風が吹けば、さきほこるはなはゆらゆらゆれているし、春景色に増水した春水にゆったりと遙か先まで流れて行く。

○片々 風が吹いては長い甫方向に向いてしまうこと。強いものには巻かれろ。風の吹くままに揺れていくことをいう。① 二つあるうちの一方。かたほう。かたつかた。   かたすみ。かたわら。

○春動 春けしが変わっていくこと。ここではまず雪解けで河川の水量が増水し、万物が成長していくさまをいう。この聯でこれらの語「片片・茫茫」を次の聯のかたや「穆王八駿」にたいしてどこ捜しても、遙か先まで「群臣」しかいないということをあらわしている。

○茫茫 1 広々としてはるかなさま。「―とした大海原」「―たる砂漠」 2 ぼんやりかすんではっきりしないさま。「―たる記憶」「―と暗路(やみじ)に物を探るごとく」〈露伴・五重塔〉 3 草・髪などが伸びて乱れている。

 

八駿隨天子,群臣從武皇。

一夜で5000km 走るという8頭の駿馬は穆王という良い天子のもとだから付き従ったのであり、(何もしない、強くもない代宗のまわりには賢臣がいなくて)群臣の者たちは、武力の強い天子に盲目的に従うだけだ。

○八駿 穆王八駿のこと。

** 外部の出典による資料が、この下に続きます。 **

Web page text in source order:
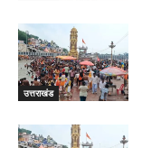
उत्तराखंड
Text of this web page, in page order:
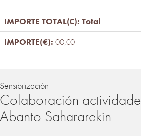
Total:
00,00
Sensibilización
Colaboración
Abanto Sahararekin
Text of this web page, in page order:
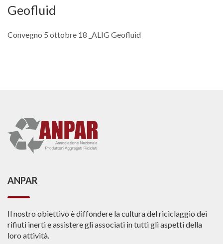
Geofluid
Convegno 5 ottobre 18 _ALIG Geofluid
ANPAR
Il nostro obiettivo è diffondere la cultura del riciclaggio dei
rifiuti inerti e assistere gli associati in tutti gli aspetti della
loro attività.
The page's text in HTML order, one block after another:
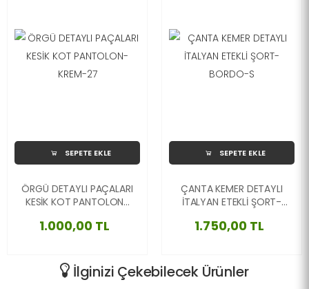
SEPETE EKLE
ÖRGÜ DETAYLI PAÇALARI
KESİK KOT PANTOLON-
1.000,00 TL
SEPETE EKLE
ÇANTA KEMER DETAYLI
İTALYAN ETEKLİ ŞORT-
1.750,00 TL
İlginizi Çekebilecek Ürünler
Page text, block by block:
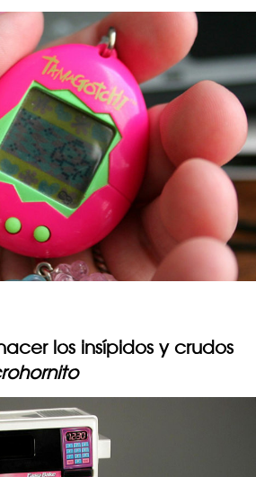
los insípidos y crudos
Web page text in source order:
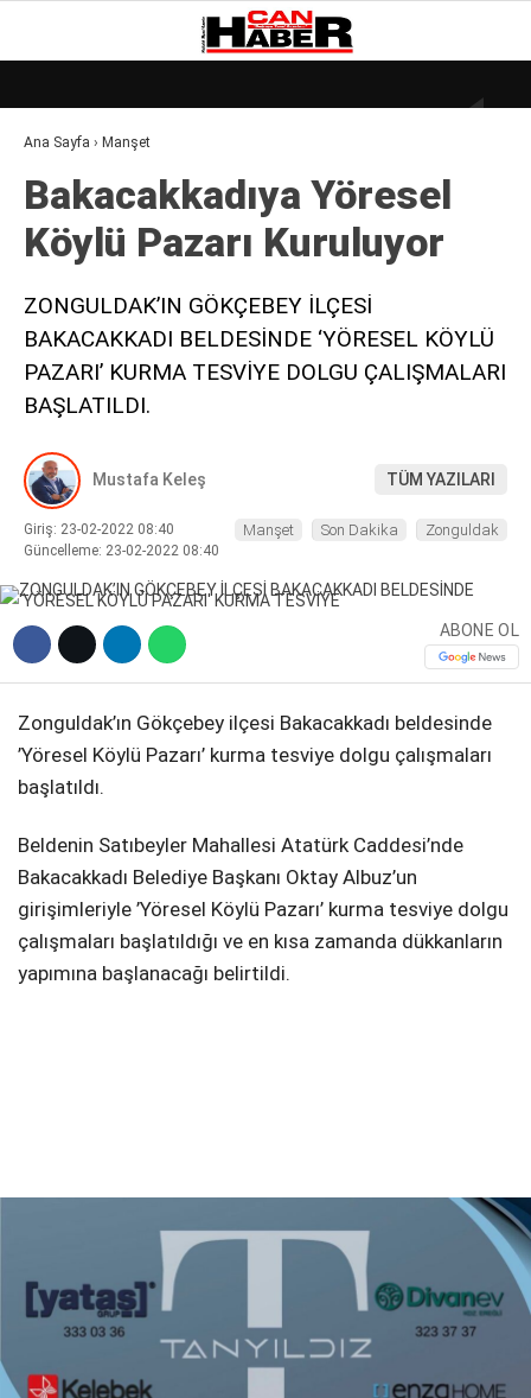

中国の伝説に登場する8頭の駿馬(しゅんめ・よく走る 馬の称)。 紀元前11世紀頃の周王朝の穆王が所有していたとされる。 土を踏まない ほど速く走れる「絶地(ぜっち)」、鳥を追い越せる「翻羽(ほんう)」、一夜で5000km 走るという。

 

遙聞出巡守,早晚遍遐荒。

遠くのほうだけで聞こえるという、国を立て直すためには主要の各地を視察・巡守の出征をすることであるの声だが、(これに全く耳をかたむけない代宗であるから、)まあじきに、ここの空城のようにどこもかしこも、遠く離れた未開の異民族の地のようになってしまうことだろう。

○遐荒 王城からはるか遠く離れた未開の異民族の地。